## Assignment
Faithfully repeat each entry below, minus the pictures.

Data for processing START

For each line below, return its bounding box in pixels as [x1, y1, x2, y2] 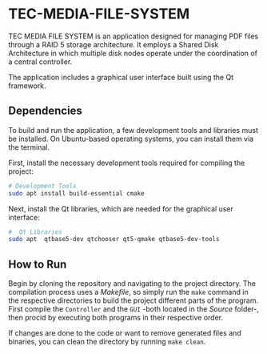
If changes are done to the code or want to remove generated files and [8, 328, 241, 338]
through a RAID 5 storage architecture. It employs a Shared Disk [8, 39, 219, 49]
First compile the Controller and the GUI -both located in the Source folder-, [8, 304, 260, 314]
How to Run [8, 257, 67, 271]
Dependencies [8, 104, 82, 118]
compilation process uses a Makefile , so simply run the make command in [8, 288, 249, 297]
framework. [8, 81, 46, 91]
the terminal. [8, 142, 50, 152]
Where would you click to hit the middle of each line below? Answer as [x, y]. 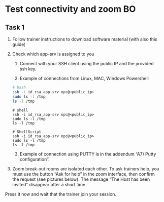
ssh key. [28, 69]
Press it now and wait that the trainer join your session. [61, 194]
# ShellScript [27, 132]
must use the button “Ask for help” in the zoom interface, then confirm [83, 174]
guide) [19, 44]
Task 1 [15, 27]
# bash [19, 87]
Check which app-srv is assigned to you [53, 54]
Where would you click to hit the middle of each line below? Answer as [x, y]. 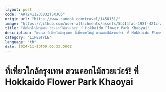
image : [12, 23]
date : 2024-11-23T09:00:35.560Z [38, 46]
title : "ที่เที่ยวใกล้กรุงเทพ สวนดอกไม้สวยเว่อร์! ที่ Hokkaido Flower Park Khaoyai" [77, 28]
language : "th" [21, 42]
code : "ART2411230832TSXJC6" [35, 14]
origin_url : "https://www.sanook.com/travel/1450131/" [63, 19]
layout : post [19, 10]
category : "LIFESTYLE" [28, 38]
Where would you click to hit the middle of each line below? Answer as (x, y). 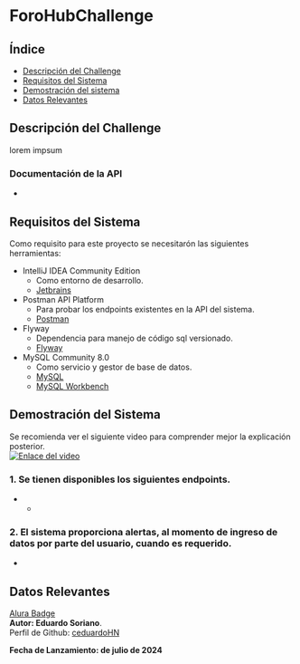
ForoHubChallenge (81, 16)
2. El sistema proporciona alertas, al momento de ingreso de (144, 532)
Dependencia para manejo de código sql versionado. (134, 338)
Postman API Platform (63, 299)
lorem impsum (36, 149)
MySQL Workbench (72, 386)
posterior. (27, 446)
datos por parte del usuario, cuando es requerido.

Data for processing END

## Task response
For each line below, return its bounding box in pixels as [x1, y1, x2, y2] 
If changes are done to the code or want to remove generated files and [8, 328, 241, 338]
through a RAID 5 storage architecture. It employs a Shared Disk [8, 39, 219, 49]
First compile the Controller and the GUI -both located in the Source folder-, [8, 304, 260, 314]
How to Run [8, 257, 67, 271]
Dependencies [8, 104, 82, 118]
compilation process uses a Makefile , so simply run the make command in [8, 288, 249, 297]
framework. [8, 81, 46, 91]
the terminal. [8, 142, 50, 152]
Where would you click to hit the middle of each line below? Answer as [x, y]. 
ssh key. [28, 69]
Press it now and wait that the trainer join your session. [61, 194]
# ShellScript [27, 132]
must use the button “Ask for help” in the zoom interface, then confirm [83, 174]
guide) [19, 44]
Task 1 [15, 27]
# bash [19, 87]
Check which app-srv is assigned to you [53, 54]
Where would you click to hit the middle of each line below? Answer as [x, y]. 
image : [12, 23]
date : 2024-11-23T09:00:35.560Z [38, 46]
title : "ที่เที่ยวใกล้กรุงเทพ สวนดอกไม้สวยเว่อร์! ที่ Hokkaido Flower Park Khaoyai" [77, 28]
language : "th" [21, 42]
code : "ART2411230832TSXJC6" [35, 14]
origin_url : "https://www.sanook.com/travel/1450131/" [63, 19]
layout : post [19, 10]
category : "LIFESTYLE" [28, 38]
Where would you click to hit the middle of each line below? Answer as (x, y). 
ForoHubChallenge (81, 16)
2. El sistema proporciona alertas, al momento de ingreso de (144, 532)
Dependencia para manejo de código sql versionado. (134, 338)
Postman API Platform (63, 299)
lorem impsum (36, 149)
MySQL Workbench (72, 386)
posterior. (27, 446)
datos por parte del usuario, cuando es requerido.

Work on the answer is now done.